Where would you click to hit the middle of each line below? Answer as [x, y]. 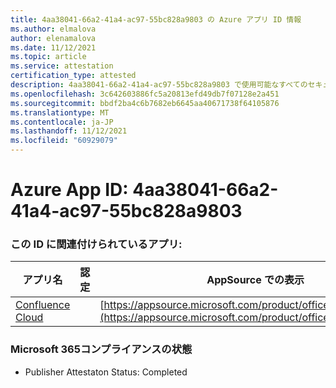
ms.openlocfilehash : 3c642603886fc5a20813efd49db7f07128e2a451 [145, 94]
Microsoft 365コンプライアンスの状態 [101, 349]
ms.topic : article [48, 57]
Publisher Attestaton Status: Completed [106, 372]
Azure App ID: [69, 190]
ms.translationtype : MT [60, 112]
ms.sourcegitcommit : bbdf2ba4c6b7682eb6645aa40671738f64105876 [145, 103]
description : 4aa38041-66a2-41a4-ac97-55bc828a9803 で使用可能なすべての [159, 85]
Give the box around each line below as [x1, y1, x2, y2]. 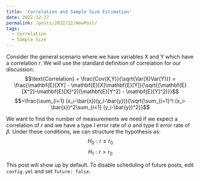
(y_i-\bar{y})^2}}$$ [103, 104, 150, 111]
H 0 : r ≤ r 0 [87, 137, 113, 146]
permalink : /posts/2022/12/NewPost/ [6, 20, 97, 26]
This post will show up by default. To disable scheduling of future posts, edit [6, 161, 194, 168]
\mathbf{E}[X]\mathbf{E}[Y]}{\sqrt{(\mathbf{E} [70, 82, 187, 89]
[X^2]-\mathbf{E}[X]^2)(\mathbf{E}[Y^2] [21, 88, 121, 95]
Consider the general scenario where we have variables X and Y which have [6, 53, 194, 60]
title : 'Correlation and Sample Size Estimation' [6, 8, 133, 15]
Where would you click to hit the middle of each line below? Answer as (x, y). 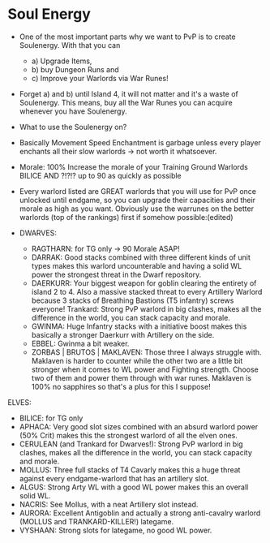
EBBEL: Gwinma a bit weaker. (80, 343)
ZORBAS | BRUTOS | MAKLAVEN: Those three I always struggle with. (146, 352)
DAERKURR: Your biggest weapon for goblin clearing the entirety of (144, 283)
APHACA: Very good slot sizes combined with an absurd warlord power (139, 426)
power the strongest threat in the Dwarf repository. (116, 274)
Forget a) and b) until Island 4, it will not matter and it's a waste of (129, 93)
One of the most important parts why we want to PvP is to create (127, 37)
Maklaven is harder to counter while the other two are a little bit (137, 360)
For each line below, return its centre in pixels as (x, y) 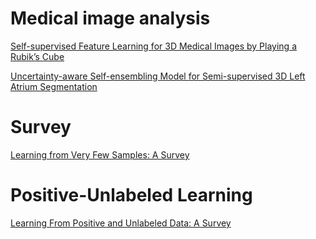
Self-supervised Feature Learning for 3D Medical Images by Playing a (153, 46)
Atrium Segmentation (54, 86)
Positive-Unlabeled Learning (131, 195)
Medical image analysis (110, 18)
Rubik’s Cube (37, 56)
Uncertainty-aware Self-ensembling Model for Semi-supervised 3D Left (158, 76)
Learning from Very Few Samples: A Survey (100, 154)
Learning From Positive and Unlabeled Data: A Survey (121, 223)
++++++++++
> **ABOUT THIS TASK**
Scan the listing above, and wherever a line holds the word "Unlabeled", copy it.

> **SOLVED EXERCISE**
Positive-Unlabeled Learning (131, 195)
Learning From Positive and Unlabeled Data: A Survey (121, 223)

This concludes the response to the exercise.